Supplied material Start Marker
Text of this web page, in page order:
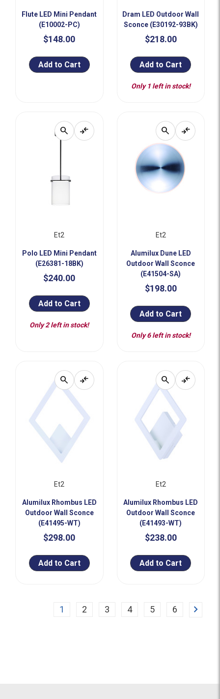
Flute LED Mini Pendant
(E10002-PC)
$148.00
Add to Cart
Dram LED Outdoor Wall
Sconce (E30192-93BK)
$218.00
Add to Cart
Only 1 left in stock!
search compare_arrows
Et2
Polo LED Mini Pendant
(E26381-18BK)
$240.00
Add to Cart
Only 2 left in stock!
search compare_arrows
Et2
Alumilux Dune LED
Outdoor Wall Sconce
(E41504-SA)
$198.00
Add to Cart
Only 6 left in stock!
search compare_arrows
Et2
Alumilux Rhombus LED
Outdoor Wall Sconce
(E41495-WT)
$298.00
Add to Cart
search compare_arrows
Et2
Alumilux Rhombus LED
Outdoor Wall Sconce
(E41493-WT)
$238.00
Add to Cart
1 2 3 4 5 6 Next
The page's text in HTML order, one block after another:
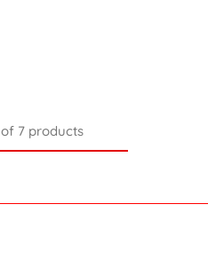
of 7 products
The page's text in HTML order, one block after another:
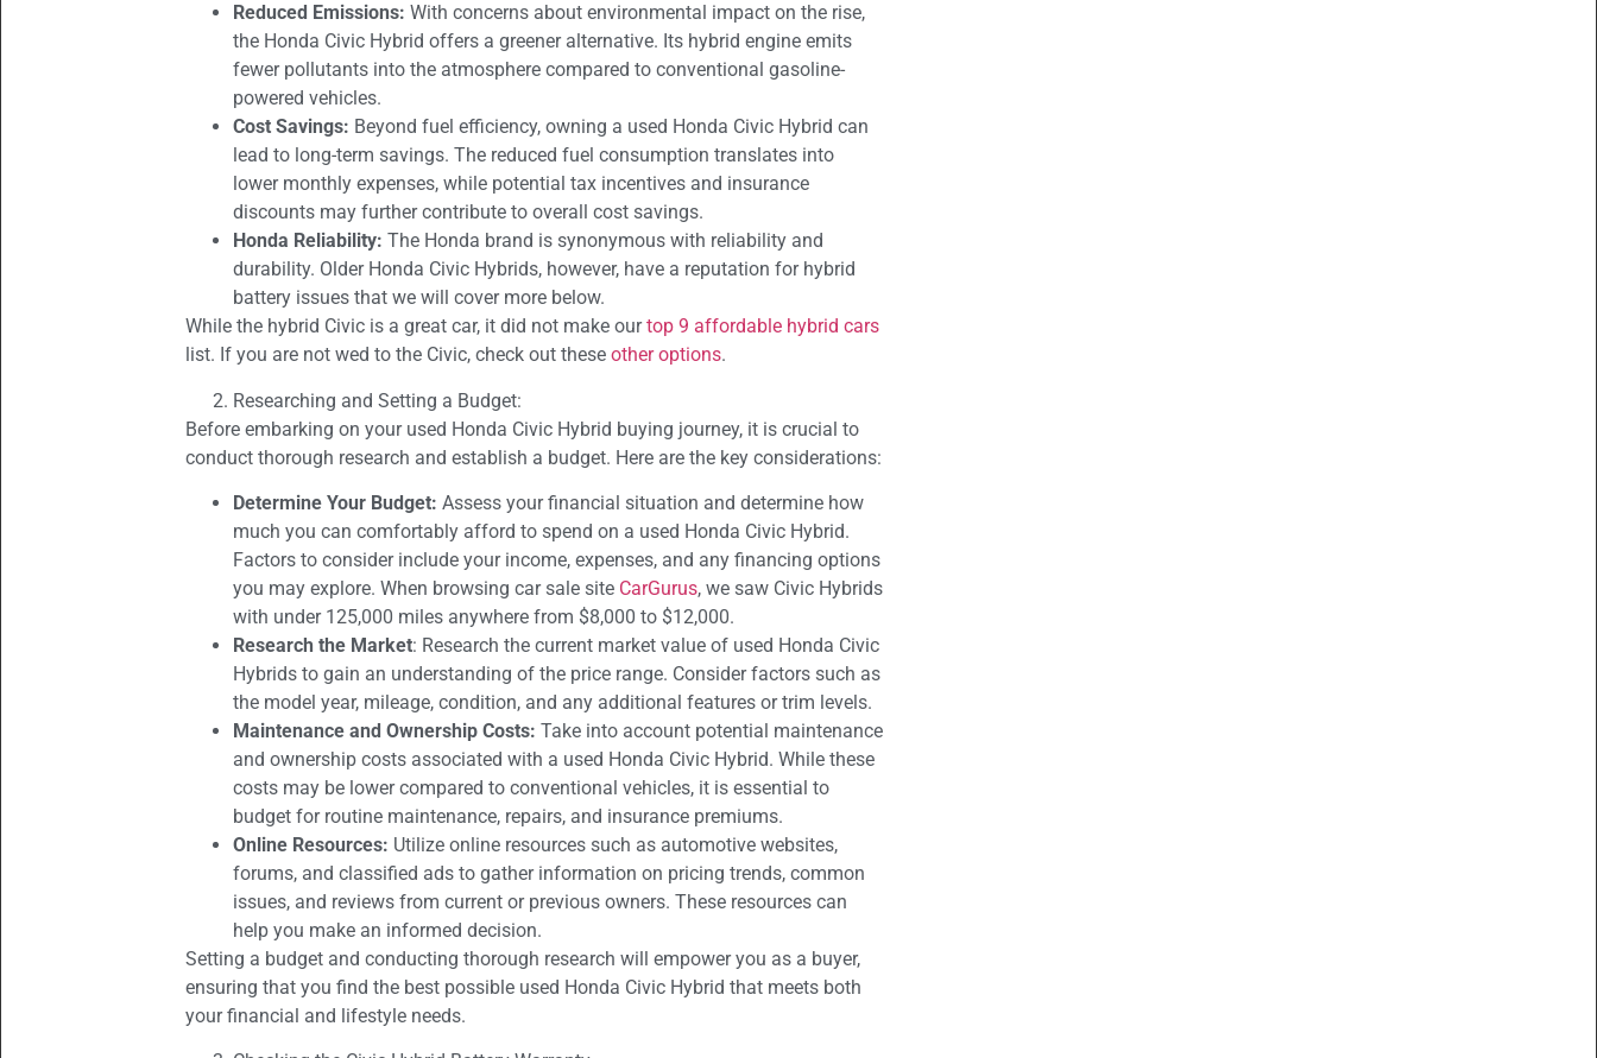
Reduced Emissions: With concerns about environmental impact on the rise,
the Honda Civic Hybrid offers a greener alternative. Its hybrid engine emits
fewer pollutants into the atmosphere compared to conventional gasoline-
powered vehicles.
Cost Savings: Beyond fuel efficiency, owning a used Honda Civic Hybrid can
lead to long-term savings. The reduced fuel consumption translates into
lower monthly expenses, while potential tax incentives and insurance
discounts may further contribute to overall cost savings.
Honda Reliability: The Honda brand is synonymous with reliability and
durability. Older Honda Civic Hybrids, however, have a reputation for hybrid
battery issues that we will cover more below.
While the hybrid Civic is a great car, it did not make ourtop 9 affordable hybrid cars
list. If you are not wed to the Civic, check out theseother options.
Researching and Setting a Budget:
Before embarking on your used Honda Civic Hybrid buying journey, it is crucial to
conduct thorough research and establish a budget. Here are the key considerations:
Determine Your Budget: Assess your financial situation and determine how
much you can comfortably afford to spend on a used Honda Civic Hybrid.
Factors to consider include your income, expenses, and any financing options
you may explore. When browsing car sale site CarGurus, we saw Civic Hybrids
with under 125,000 miles anywhere from $8,000 to $12,000.
Research the Market: Research the current market value of used Honda Civic
Hybrids to gain an understanding of the price range. Consider factors such as
the model year, mileage, condition, and any additional features or trim levels.
Maintenance and Ownership Costs: Take into account potential maintenance
and ownership costs associated with a used Honda Civic Hybrid. While these
costs may be lower compared to conventional vehicles, it is essential to
budget for routine maintenance, repairs, and insurance premiums.
Online Resources: Utilize online resources such as automotive websites,
forums, and classified ads to gather information on pricing trends, common
issues, and reviews from current or previous owners. These resources can
help you make an informed decision.
Setting a budget and conducting thorough research will empower you as a buyer,
ensuring that you find the best possible used Honda Civic Hybrid that meets both
your financial and lifestyle needs.
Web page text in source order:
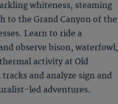
whiteness, steaming
to the Grand Canyon of the
Learn to ride a
observe bison, waterfowl,
activity at Old
and analyze sign and
led adventures.
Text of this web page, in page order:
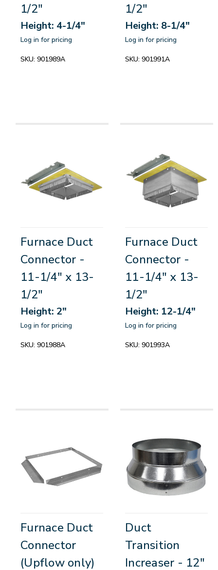
1/2"
Height: 4-1/4"
Log in for pricing
SKU: 901989A
1/2"
Height: 8-1/4"
Log in for pricing
SKU: 901991A
Furnace Duct
Connector -
11-1/4" x 13-
1/2"
Height: 2"
Log in for pricing
SKU: 901988A
Furnace Duct
Connector -
11-1/4" x 13-
1/2"
Height: 12-1/4"
Log in for pricing
SKU: 901993A
Furnace Duct
Connector
(Upflow only)
Duct
Transition
Increaser - 12"
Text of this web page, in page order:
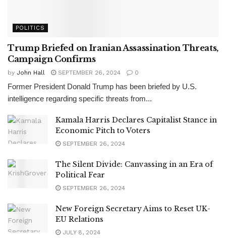
POLITICS
Trump Briefed on Iranian Assassination Threats,
Campaign Confirms
by John Hall SEPTEMBER 26, 2024 0
Former President Donald Trump has been briefed by U.S.
intelligence regarding specific threats from...
Kamala Harris Declares Capitalist Stance in
Economic Pitch to Voters
SEPTEMBER 26, 2024
The Silent Divide: Canvassing in an Era of
Political Fear
SEPTEMBER 26, 2024
New Foreign Secretary Aims to Reset UK-
EU Relations
JULY 8, 2024
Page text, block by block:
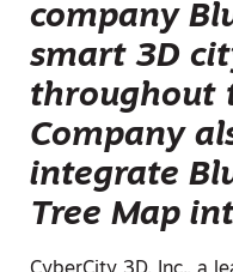
company
smart 3D
throughout
Company
integrate
Tree Map
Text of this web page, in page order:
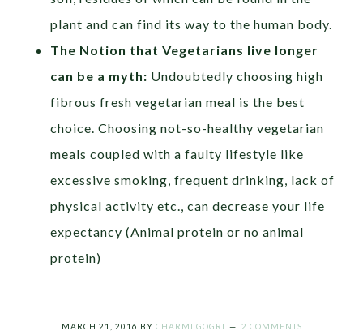
plant and can find its way to the human body.
The Notion that Vegetarians live longer
can be a myth: Undoubtedly choosing high
fibrous fresh vegetarian meal is the best
choice. Choosing not-so-healthy vegetarian
meals coupled with a faulty lifestyle like
excessive smoking, frequent drinking, lack of
physical activity etc., can decrease your life
expectancy (Animal protein or no animal
protein)
MARCH 21, 2016 BY CHARMI GOGRI 2 COMMENTS
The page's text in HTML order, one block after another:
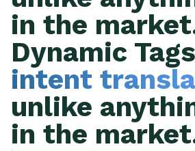
in the
Dynamic
intent
unlike
in the
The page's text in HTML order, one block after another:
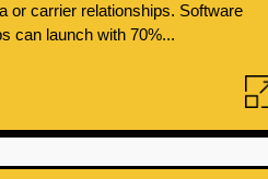
or carrier relationships. Software
can launch with 70%...
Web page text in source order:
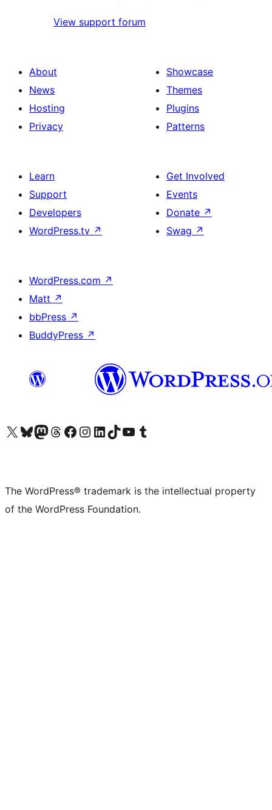
View support forum
About
News
Hosting
Privacy
Showcase
Themes
Plugins
Patterns
Learn
Support
Developers
WordPress.tv ↗
Get Involved
Events
Donate ↗
Swag ↗
WordPress.com ↗
Matt ↗
bbPress ↗
BuddyPress ↗
Visit our X (formerly Twitter) account
Visit our Bluesky account
Visit our Mastodon account
Visit our Threads account
Visit our Facebook page
Visit our Instagram account
Visit our LinkedIn account
Visit our TikTok account
Visit our YouTube channel
Visit our Tumblr account
The WordPress® trademark is the intellectual property
of the WordPress Foundation.
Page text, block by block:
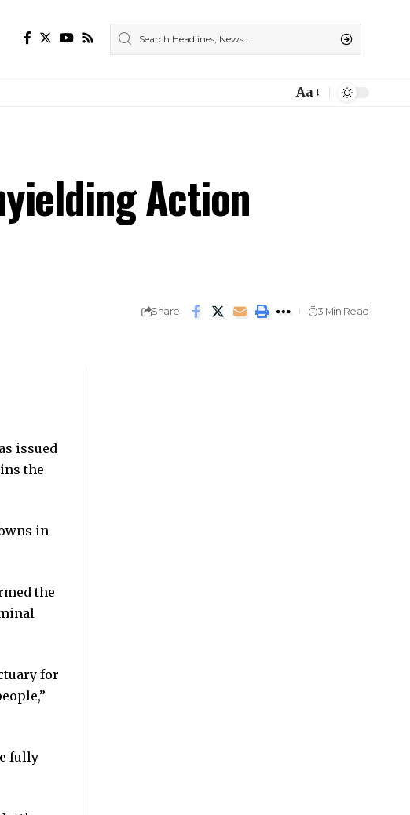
Supplied material End Marker
Among the entries above, which lines include "stock"? List them all.

__Result of this exercise__:
Only 1 left in stock!
Only 2 left in stock!
Only 6 left in stock!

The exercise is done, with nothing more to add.